The main point I am trying to make is that the satellite doesn’t know about or pay attention to the time of your signal for termination. It only cares about the last time you checked in or were pinged by the satellite. So if at t=0, you check in, then at t=44 you take your node offline, then at t=45 the offline detection chore runs (and is on a 30s interval), your node will be marked as having 45 - 0 - 30 = 15 seconds of offline time, even though the node was actually only taken down for 1s.

EDIT: the above example is bad, because the node would also check in at t=30, meaning the 15s offline time would be accurate. And so my original suggested change is irrelevant and I removed it.

I would still like to understand more about the conditions that resulted in @Odmin’s test, which I quoted above. If possible, it would be nice to add some logging while the test is run.

I am happy to clarify anything, and am looking forward to more discussion on this.

moby · February 5, 2020, 9:58pm

@Odmin, in the test I quoted above, do you know at what timestamp the previous checkin ping (before signal for termination) was? The node should only be pinged by the detection chore if it was already longer than 30s since it checked in - so 4s of downtime should never in any circumstances result in the detection chore pinging.

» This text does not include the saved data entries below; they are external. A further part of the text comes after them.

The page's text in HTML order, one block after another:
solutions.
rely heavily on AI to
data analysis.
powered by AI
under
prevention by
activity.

littleskunk · February 5, 2020, 10:40pm

@moby this was the test setup.

moby · February 5, 2020, 11:40pm

@littleskunk When I follow those steps, I do not get any entries inside the nodes_offline_times table. I only see an entry when I leave the node offline until after 0:01:00 (enough time for two detection chore intervals). The first detection chore doesn’t pick up the offline node since more than 30s has not passed since the last successful ping. If the node checks in again at 0:00:50, the second detection chore doesn’t pick it up either.

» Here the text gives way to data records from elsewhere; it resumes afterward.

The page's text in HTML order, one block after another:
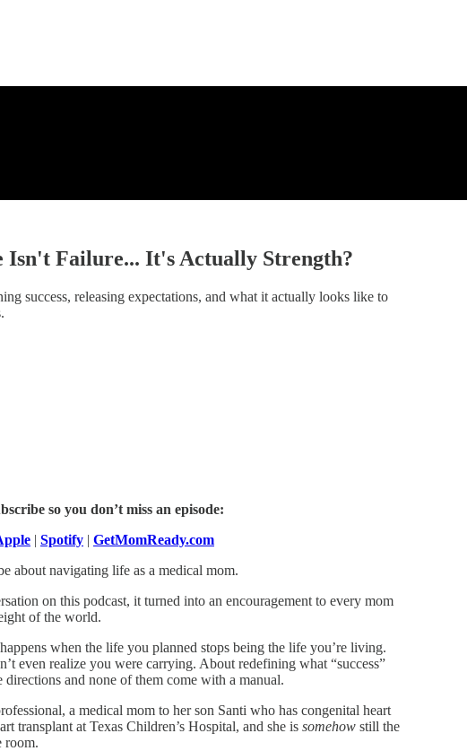
Failure... It's Actually Strength?
success, releasing expectations, and what it actually looks like to
so you don’t miss an episode:
| Spotify | GetMomReady.com
about navigating life as a medical mom.
on this podcast, it turned into an encouragement to every mom
of the world.
when the life you planned stops being the life you’re living.
even realize you were carrying. About redefining what “success”
and none of them come with a manual.
a medical mom to her son Santi who has congenital heart
transplant at Texas Children’s Hospital, and she is somehow still the
room.

So bringing the node back online at 0:00:50 -> 0 seconds downtime, but bringing the node back online at 0:01:20 -> 29 seconds downtime.

Odmin · February 6, 2020, 11:23am

Hi @moby !
Glad to hear you!

All my reproduction steps are described here I follow all recommendations that @littleskunk is provided for me.
I repeat it for every portion of tests and for this too:

You can look into “Summary”, for each portion of tests I attaching full log with timestamps starting from “signal for termination”.

The last test was hard to reproduce, what I did for it:

Run storj-sim, make sure nodes_offline_times is empty, delete any data that might be in there.
Waiting for the next check from the satellite side, start stopwatch timer on my phone.
Waiting while the time on the stopwatch remains a few seconds before the finish and terminate first storagenode.
Waiting until “pingErrorMessage” for those killed node and start it immediately after this message.
Waiting for “checking in” for this node on log.
Waiting for next satellite check for nodes
Finally, look into nodes_offline_times table and calculate real storagenode downtime between “kill” and “checking in” time.

Here is a log of my last test, you can check it.

Also, you should be really fast shooter for reproduce it

Summary

I did it only after 15-20 min. practice with “kill” and “up”, but it reproducible.

moby · February 10, 2020, 10:54pm

The following commit modifies the downtime tracking feature so we do not ever overestimate storagenode downtime: https://github.com/storj/storj/commit/c4a9a5d48b9ab7f3f4362c57eb3cf979087fe933
Commit message:

satellite/downtime: update detection and estimation downtime chores for more trustworthy downtime tracking

Detection chore: Do not update downtime at all from the detection chore.
We only want to include downtime between two explicitly failed ping attempts
(the duration between last contact success and the first failed ping is no longer
included in downtime calculation)

Estimation chore: If the satellite started after the last failed ping for a node,
do not include offline time since the last failed ping time - only
estimate based on two failed pings with no satellite downtime in
between.
This protects us from including satellite downtime in our storagenode downtime calculations.

Odmin · February 10, 2020, 11:38pm

Thanks a lot @moby!
It is really important for the production launch.